The preschooler begins to assimilate the ethical standards accepted in society. He learns to evaluate actions from the point of view of moral norms, to subordinate his behavior to these norms, and he develops ethical experiences.

Initially, the child evaluates only the actions of others - other children or literary heroes, without being able to evaluate his own. Perceiving, for example, a fairy tale, a younger preschooler does not realize the reasons for his attitude towards different characters and globally evaluates them as good or bad. This is also facilitated by the construction of the simplest children's fairy tales: the hare is always a positive hero, and the wolf is always a negative one. The child transfers his general emotional attitude towards the character to his specific actions, and it turns out that all the actions of the hare are approved because he is good, and the wolf acts badly because he himself is bad.

In the second half of preschool childhood, the child acquires the ability to evaluate his own behavior and tries to act in accordance with the moral standards that he learns. A primary sense of duty arises, manifesting itself in the simplest situations. It grows out of the feeling of satisfaction that a child experiences after performing a commendable act, and the feeling of awkwardness after actions that are disapproved of by an adult. Elementary ethical standards in relations with children begin to be observed, albeit selectively. A child can selflessly help peers whom he sympathizes with and show generosity towards someone who has aroused his sympathy.

The assimilation of moral norms, as well as the emotional regulation of actions, contributes to the development of voluntary behavior in a preschooler.

Self-awareness. At an early age, one could observe only the origins of the child's self-awareness. Self-awareness is formed by the end of preschool age due to intensive intellectual and personal development; it is usually considered the central new formation of preschool childhood.

Self-esteem appears in the second half of the period on the basis of an initial purely emotional self-esteem (“I am good”) and a rational assessment of other people’s behavior. The child first acquires the ability to evaluate the actions of other children, and then his own actions, moral qualities and skills.

The child judges moral qualities mainly by his behavior, which either agrees with the norms accepted in the family and peer group, or does not fit into the system of these relations. His self-esteem therefore almost always coincides with external assessment, primarily with the assessment of close adults.

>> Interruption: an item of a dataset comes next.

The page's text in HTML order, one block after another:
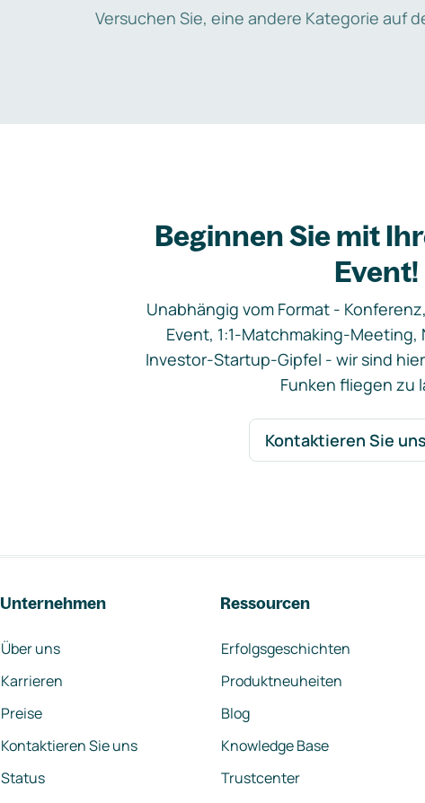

When assessing practical skills, a 5-year-old child exaggerates his achievements. By the age of 6, high self-esteem remains, but at this time children no longer praise themselves in such an open form as before. At least half of their judgments about their success contain some kind of justification. By the age of 7, most self-esteem of skills becomes more adequate.

In general, a preschooler’s self-esteem is very high, which helps him master new activities and, without doubt or fear, engage in educational activities in preparation for school. At the same time, more differentiated ideas about oneself may be more or less true. An adequate image of “I” is formed in a child through a harmonious combination of knowledge gleaned from his own experience (what can I do, how did I act) and from communication with adults and peers.

M.I. Lisina traced the development of self-awareness of preschoolers depending on the characteristics of family upbringing. Children with accurate ideas about themselves are raised in families where parents devote a lot of time to them, positively evaluate their physical and mental abilities, but do not consider their level of development higher than that of most peers; predict good performance at school. These children are often rewarded, but not with gifts; They are punished mainly by refusal to communicate. Children with low self-image grow up in families where they are not taught but demand obedience; they are judged low, often reproached, punished, sometimes in front of strangers; they are not expected to succeed in school or achieve significant achievements in later life. Children with inflated self-images in families are considered more developed than their peers, are often encouraged, including with gifts, praised in front of other children and adults, and are rarely punished. Parents are sure of this. that they will be excellent students at school.

Thus, the preschooler sees himself through the eyes of close adults raising him. If the assessments and expectations in the family do not correspond to the age and individual characteristics of the child, his ideas about himself will be distorted.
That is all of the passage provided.